Creditors play hardball with Clive Palmer
Clive Palmer’s plan to dodge $100m debts by restructuring his nickel refinery is likely to be thwarted by angry creditors.
Clive Palmer’s plan to dodge $100 million debts by restructuring his nickel refinery is likely to be thwarted by angry creditors demanding part-payment before dealing with his new company.
The Australian can reveal voluntary administrators FTI Consulting cancelled every supply contract for the refinery on Tuesday, including Aurizon’s trains that were due to pick up nickel ore from a ship arriving in Townsville’s port this Saturday.
Mr Palmer’s Queensland Nickel Sales Pty Ltd will now be forced to negotiate with angry suppliers, many of whom are still owed money by Queensland Nickel Pty Ltd, Mr Palmer’s under-administration company that operated the refinery until Monday.
The company faces tough conversations with rail group Aurizon, Glencore (from which it buys coal, sells nickel, and leases a port berth), oil supplier Puma, gas seller AGL, and chemical seller Ixom, among others.
As it stands, Mr Palmer has no way of transporting the ore from the port to the refinery when the ship docks at the weekend, cruelling the plant’s ability to process nickel and start making money again.
The Australian understands the new company also has not lodged a berthing application for the ship.
A source close to the company confirmed the new manager faced an uphill battle to win over “distrustful” suppliers and workers.
“The employees and the suppliers need to feel confident that they will be paid,” the source said.
“There’s a level of distrust there.”
One supplier told The Australian it was not prepared to enter into a new contract without at least some of its outstanding debt with Queensland Nickel Pty Ltd being settled.
“We want the business to continue, but we’re not about to just throw good money after bad,” the supplier said.
An Aurizon spokesman confirmed administrators asked the rail group on Tuesday to cancel all current train orders, effective immediately.
“Given the decision by the Palmer Group of companies to appoint a new manager of the refinery, the rail haulage agreements with the previous managing entity has been terminated,” he said. “Aurizon is willing to engage on new agreements for rail haulage services with the new manager on a commercial basis.”
The Australian revealed yesterday that Queensland Nickel Sales Pty Ltd was operating the refinery without the necessary legal environmental authority, which is still in the name of the previous operating company.
After the report appeared, Queensland Nickel Sales Pty Ltd made an application with the Environment Department for an EA and for registration as a “suitable operator”.
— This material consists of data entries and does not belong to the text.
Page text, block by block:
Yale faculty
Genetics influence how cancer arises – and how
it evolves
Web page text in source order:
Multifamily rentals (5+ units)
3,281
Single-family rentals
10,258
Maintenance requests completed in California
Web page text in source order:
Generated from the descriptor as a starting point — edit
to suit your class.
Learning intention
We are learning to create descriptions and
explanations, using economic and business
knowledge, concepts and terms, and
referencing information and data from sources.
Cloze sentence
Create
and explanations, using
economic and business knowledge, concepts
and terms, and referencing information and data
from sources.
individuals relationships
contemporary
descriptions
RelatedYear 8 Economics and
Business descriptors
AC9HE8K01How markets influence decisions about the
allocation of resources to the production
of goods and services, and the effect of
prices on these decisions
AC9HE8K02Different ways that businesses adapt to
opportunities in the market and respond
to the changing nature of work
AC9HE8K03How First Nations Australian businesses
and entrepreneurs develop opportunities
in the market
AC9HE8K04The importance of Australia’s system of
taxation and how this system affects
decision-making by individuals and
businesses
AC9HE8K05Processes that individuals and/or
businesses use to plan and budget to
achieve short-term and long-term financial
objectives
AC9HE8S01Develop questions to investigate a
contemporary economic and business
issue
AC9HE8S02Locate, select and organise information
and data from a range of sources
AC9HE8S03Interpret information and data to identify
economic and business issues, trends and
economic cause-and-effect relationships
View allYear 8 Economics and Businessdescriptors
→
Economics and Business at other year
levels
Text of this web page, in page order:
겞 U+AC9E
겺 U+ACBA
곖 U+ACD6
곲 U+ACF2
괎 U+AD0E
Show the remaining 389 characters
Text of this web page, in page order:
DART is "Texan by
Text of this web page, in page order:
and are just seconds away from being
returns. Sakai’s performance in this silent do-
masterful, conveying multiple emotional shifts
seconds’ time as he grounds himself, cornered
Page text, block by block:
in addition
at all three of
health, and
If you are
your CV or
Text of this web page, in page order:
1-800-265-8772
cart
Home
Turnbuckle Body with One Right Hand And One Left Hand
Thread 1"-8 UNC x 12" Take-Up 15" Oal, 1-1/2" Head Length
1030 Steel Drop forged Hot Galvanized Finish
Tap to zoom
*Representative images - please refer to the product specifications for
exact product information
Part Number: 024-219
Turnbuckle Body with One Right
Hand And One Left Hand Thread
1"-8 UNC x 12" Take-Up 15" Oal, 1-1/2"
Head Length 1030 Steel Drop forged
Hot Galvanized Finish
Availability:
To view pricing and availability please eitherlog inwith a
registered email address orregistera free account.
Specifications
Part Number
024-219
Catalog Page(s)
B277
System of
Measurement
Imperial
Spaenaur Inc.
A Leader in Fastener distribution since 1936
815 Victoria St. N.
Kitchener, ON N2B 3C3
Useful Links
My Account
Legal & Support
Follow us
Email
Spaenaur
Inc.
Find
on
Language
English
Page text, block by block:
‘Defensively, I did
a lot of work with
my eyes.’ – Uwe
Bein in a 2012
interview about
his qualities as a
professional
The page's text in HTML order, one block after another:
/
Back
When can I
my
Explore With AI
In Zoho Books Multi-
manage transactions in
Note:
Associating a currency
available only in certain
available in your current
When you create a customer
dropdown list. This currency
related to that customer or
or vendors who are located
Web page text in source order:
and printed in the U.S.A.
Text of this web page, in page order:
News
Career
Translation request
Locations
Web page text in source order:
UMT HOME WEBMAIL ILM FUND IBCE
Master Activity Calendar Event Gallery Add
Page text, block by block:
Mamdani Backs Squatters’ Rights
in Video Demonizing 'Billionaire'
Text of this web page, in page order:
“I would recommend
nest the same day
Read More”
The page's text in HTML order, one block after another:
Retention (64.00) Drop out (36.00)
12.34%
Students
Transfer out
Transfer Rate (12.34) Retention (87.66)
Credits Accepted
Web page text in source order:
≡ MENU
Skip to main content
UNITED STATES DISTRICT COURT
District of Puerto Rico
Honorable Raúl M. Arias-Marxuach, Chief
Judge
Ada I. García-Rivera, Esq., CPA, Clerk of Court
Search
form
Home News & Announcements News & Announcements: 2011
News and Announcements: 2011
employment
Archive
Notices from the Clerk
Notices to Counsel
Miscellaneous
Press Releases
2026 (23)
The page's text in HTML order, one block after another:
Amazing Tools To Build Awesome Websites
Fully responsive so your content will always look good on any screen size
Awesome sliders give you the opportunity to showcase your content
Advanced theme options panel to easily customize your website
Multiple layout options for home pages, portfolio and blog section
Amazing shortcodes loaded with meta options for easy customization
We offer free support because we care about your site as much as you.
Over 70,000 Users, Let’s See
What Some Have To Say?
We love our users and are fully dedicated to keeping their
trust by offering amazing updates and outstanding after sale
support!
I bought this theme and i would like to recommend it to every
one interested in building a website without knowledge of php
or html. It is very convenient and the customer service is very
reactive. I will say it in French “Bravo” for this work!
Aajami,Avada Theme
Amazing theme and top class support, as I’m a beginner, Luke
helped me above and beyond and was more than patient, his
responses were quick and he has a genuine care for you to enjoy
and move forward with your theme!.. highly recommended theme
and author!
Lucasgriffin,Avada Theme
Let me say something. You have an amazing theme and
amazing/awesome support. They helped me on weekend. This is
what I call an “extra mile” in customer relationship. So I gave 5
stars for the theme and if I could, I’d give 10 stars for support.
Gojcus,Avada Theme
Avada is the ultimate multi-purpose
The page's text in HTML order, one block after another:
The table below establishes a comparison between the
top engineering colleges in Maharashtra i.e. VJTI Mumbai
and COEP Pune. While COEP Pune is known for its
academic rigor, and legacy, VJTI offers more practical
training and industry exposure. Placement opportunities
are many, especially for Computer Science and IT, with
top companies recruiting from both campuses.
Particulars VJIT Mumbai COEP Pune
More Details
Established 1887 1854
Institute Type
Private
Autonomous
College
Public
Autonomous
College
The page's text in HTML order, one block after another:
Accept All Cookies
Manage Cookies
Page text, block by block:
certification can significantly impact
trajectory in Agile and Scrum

“The Department of Environment and Heritage Protection is looking to have these applications processed this week,” a department spokesman told The Australian.
The refinery’s remaining 550 workers are still waiting for written employment offers from the new management company.
Company records show Queensland Nickel Sales Pty Ltd has already shed a director.
James McDonald, Mr Palmer’s chief of staff, serial Palmer United Party candidate and Titanic II marketing director, was removed as a director on Sunday, but documents were lodged only on Tuesday.
Mr Palmer’s nephew, Clive Mensink, is now the sole director.